On that point, take farming as an example: task-specific robots that can, in an automated fashion, pick specific crops or weed fields accurately have long been available, but the reliable, safe, super-intelligent, general purpose humanoid that can be told to go and bring the sheep back to their pen, then drive a tractor, milk a cow, and help the farmer irrigate a field just doesn’t exist, and nor is it likely to for decades to come.

However, a humanoid that can be tele-operated by a remote overseas worker is already being offered, as an earlier diginomica report of mine explained. But it’s unlikely to be an experiment that works for long. But Capgemini plows ahead, and the tone of the report suggests that such problems have already been solved:

Physical AI’s value is multi-faceted. Executives expect the strongest gains in productivity, efficiency, and quality, alongside greater operational resilience and flexibility as adaptive robots help organizations manage volatility and re-configure operations quickly.

Physical AI also improves workplace safety and reduces physical strain, as robots increasingly take on hazardous and physically demanding tasks. Beyond operational impact, physical AI is opening new growth avenues: nearly four in ten executives expect new revenue opportunities, and 60% believe it will enable robotics in areas that were previously impossible or impractical.

High-impact use cases span hazardous operations, micro‐logistics, pick‐and‐place, and field inspection, alongside sector‐specific applications such as dynamic assembly in manufacturing, healthcare and eldercare in the public sector, and disaster-damage assessment in insurance.

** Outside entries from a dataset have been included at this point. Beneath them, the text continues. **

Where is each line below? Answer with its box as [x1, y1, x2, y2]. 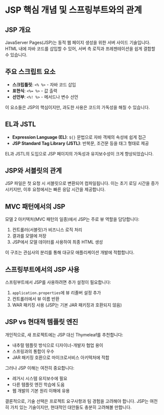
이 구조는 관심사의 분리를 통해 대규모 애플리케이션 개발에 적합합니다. [5, 249, 135, 256]
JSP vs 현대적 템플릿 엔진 [5, 318, 78, 326]
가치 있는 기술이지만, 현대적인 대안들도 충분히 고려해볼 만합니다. [10, 404, 132, 410]
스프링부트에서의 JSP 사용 [5, 265, 80, 273]
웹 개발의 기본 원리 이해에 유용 [12, 387, 70, 393]
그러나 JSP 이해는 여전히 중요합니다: [5, 365, 75, 371]
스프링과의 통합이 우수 [12, 348, 55, 354]
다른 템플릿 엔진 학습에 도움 [12, 382, 65, 387]

And then comes the inevitable hype and ersatz urgency. The report says:

There is a growing imperative to adopt physical AI. Physical AI adoption is well underway: nearly eight in ten organizations (79%) are already engaging, with 27% deploying or scaling, and 65% expecting to reach scale within five years. The primary catalysts are structural: labor shortages (74%) and rising labor costs (69%).

Hmmm, really? But then it adds:

In the near term, growth will come from familiar, proven form factors for task‐specific applications. As foundation models mature and adoption deepens across industries, entirely new categories of robots are likely to emerge – purpose-built for varied environments, complex tasks, and new modes of human collaboration.

My take

Ah. At the last minute, then, Capgemini’s supposed prize fighter of a report pulls its killer punch and, without saying it too clearly, finally acknowledges the reality.

While the demographic needs are real, much of this stuff is speculative and many years in the future, while general-purpose humanoids, such as Boston Dynamics’ electric Atlas, Agility Robotics’ Digit, and Hexagon Robotics AEON are being experimentally deployed in automotive factories, largely to carry out rudimentary, repeatable manual tasks.